Julia Thornton Snider, Ph.D.1, Timothy Juday, PhD2, Yuri Sanchez, Ph.D.1, Daniel Seekins, MD2, John Romley, Ph.D.3, Neeraj Sood, Ph.D.3 and Dana P. Goldman3, (1)Precision Health Economics, Los Angeles, CA, (2)Bristol-Myers Squibb, Plainsboro, NJ, (3)University of Southern California, Los Angeles, CA
Purpose: To understand the likely impact on clinical and economic outcomes of changes to state policies governing access to combination antiretroviral therapy (cART) among low-income individuals living with HIV/AIDS

Method: Retrospective analyses of cART access were conducted on state Medicaid and AIDS Drug Assistance Programs (ADAP) policies, using data from ADAP Monitoring Reports, the Kaiser Family Foundation, and the Centers for Medicare and Medicaid Services over 2001-2010.  The survival effects and lifetime health care expenditures for policies were quantified based on the clinical and cost-effectiveness literature.  The effect of cART access on employment, disability and earnings were analyzed with probit and Poisson regression analyses of data from the HIV Cost and Service Utilization Study.

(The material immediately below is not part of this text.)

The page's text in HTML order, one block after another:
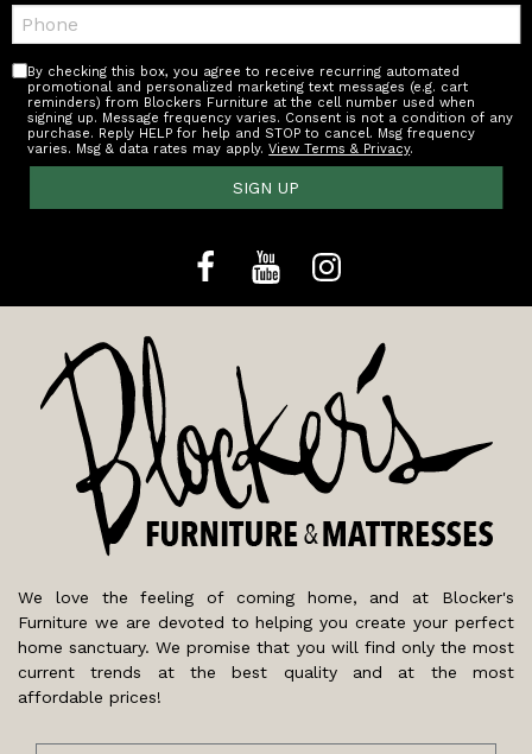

Result: As expected, stricter eligibility requirements based on income, assets or medical status, as well as the lack of a medically needy program, reduce the number of individuals with access to cART through ADAP and Medicaid.  In turn, decreased cART use results in higher mortality by 1.4 quality-adjusted life years (QALYs) per beneficiary.  For example, in a scenario in which the ADAP income eligibility cutoff is decreased by 50 percentage points nationally, there would be 4,876 fewer individuals with cART access.  Based on a $34,900 cost per QALY from the literature, this policy would save $325 million in health care expenditures (2012 dollars), but result in 6,729 QALYs lost.  Assuming a $100,000 value of a statistical life-year, the cost of reduced cART access in terms of decreased QALYs would be 2.9 times as large as the benefits in terms of decreased health care spending.  In addition, reduced access would lead to a 13% increase in work-limiting disabilities, an 11% decrease in employment, and a 3% decrease in individual earnings.

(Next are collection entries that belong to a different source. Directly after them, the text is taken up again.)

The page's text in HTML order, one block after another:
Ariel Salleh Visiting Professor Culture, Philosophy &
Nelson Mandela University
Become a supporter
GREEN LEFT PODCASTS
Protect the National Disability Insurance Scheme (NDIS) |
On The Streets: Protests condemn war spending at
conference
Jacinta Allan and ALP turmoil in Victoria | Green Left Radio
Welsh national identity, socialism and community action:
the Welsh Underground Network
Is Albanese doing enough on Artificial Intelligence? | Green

Conclusion: In the face of increasing budget pressures, state legislators may be considering cuts to programs that increase access to cART for low-income HIV/AIDS patients.  While such an approach may be financially advantageous in the short term, it overlooks the longer term advantages not only to patients in terms of improved clinical outcomes, but the economic benefits that derive from increased employment and earnings and decreased disability.